Data under study
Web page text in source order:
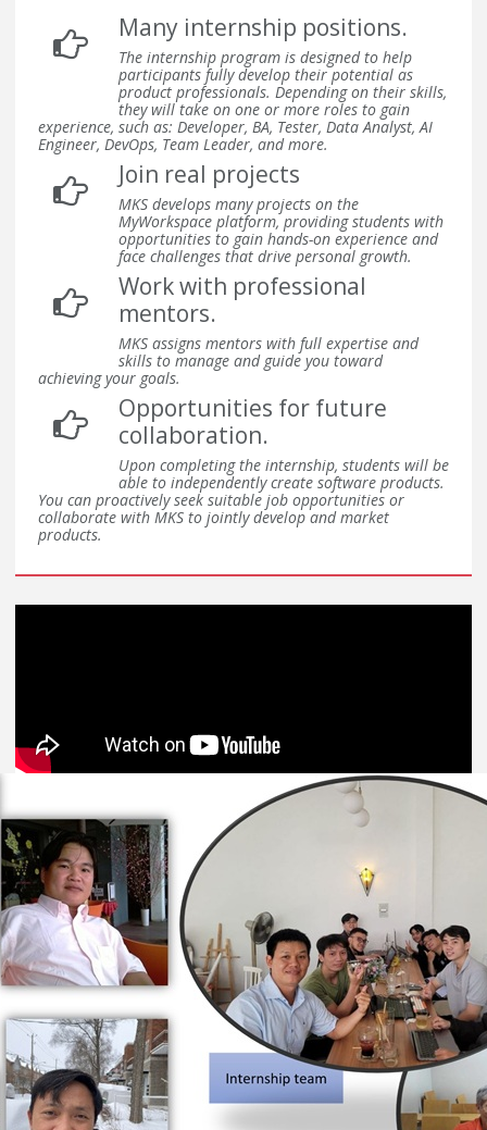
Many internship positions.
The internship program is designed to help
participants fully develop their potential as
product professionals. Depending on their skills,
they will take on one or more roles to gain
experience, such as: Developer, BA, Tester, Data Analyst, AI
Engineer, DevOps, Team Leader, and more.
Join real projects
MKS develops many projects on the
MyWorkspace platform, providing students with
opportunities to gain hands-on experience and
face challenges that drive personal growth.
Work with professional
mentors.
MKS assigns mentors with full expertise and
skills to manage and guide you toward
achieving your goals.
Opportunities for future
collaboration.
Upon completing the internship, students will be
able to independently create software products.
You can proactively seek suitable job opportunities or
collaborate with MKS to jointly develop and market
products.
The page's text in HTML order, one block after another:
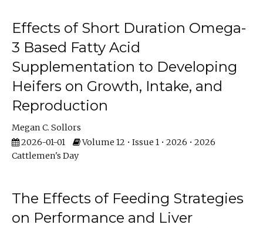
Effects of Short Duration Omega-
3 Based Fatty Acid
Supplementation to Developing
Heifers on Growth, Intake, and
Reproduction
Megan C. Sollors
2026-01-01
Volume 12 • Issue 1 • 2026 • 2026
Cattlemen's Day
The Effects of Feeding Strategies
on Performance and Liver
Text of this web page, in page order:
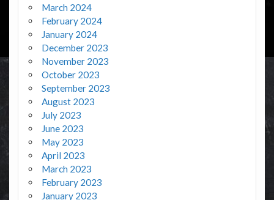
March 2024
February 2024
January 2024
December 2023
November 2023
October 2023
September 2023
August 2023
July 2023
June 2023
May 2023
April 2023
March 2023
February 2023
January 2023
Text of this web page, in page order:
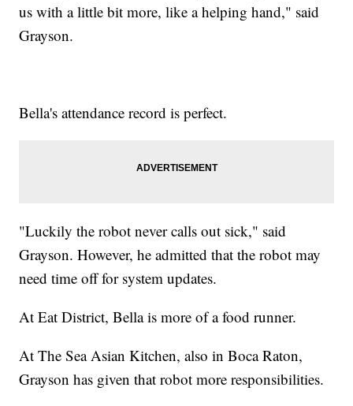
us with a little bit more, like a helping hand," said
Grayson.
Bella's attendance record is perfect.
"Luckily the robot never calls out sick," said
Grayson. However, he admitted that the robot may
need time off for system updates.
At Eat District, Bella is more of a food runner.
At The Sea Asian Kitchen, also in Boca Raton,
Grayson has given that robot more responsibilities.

...

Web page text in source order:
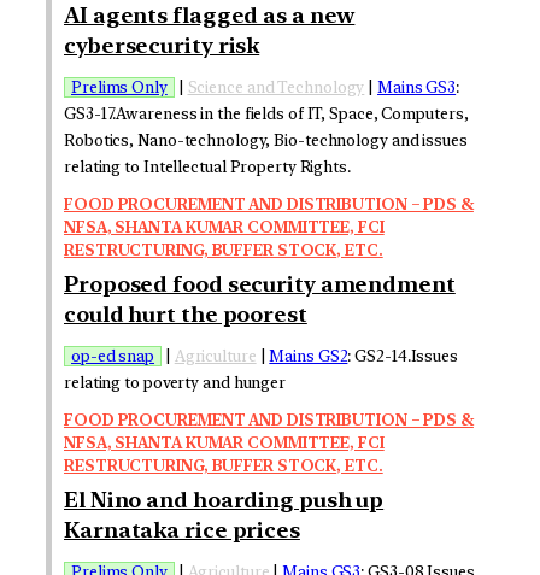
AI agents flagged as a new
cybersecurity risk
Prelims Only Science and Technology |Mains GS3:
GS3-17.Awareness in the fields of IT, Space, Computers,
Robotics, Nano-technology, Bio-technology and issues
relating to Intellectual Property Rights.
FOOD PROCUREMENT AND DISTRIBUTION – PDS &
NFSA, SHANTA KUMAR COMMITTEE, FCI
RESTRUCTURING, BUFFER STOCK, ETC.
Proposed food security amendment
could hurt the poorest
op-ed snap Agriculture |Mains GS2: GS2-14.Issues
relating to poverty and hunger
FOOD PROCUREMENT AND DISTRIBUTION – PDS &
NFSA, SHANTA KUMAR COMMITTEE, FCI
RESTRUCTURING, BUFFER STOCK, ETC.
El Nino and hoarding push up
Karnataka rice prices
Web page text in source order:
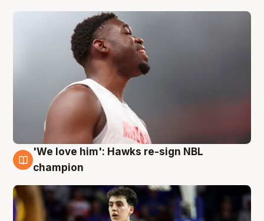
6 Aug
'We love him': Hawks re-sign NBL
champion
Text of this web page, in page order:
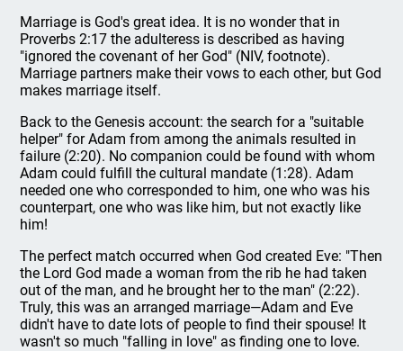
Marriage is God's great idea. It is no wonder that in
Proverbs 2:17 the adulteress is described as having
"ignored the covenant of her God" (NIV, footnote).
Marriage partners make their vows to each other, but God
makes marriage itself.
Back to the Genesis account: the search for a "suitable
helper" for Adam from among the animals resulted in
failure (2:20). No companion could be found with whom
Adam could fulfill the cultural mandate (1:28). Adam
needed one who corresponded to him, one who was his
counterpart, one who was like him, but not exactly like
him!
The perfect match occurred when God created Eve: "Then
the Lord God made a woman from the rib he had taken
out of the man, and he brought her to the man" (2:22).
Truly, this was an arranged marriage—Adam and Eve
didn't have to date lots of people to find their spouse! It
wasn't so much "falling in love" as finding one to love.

Directions for this task
Whenever a line includes the word "that", pull it out of the entries.

Response
face challenges that drive personal growth.
Grayson. However, he admitted that the robot may
Grayson has given that robot more responsibilities.
Marriage is God's great idea. It is no wonder that in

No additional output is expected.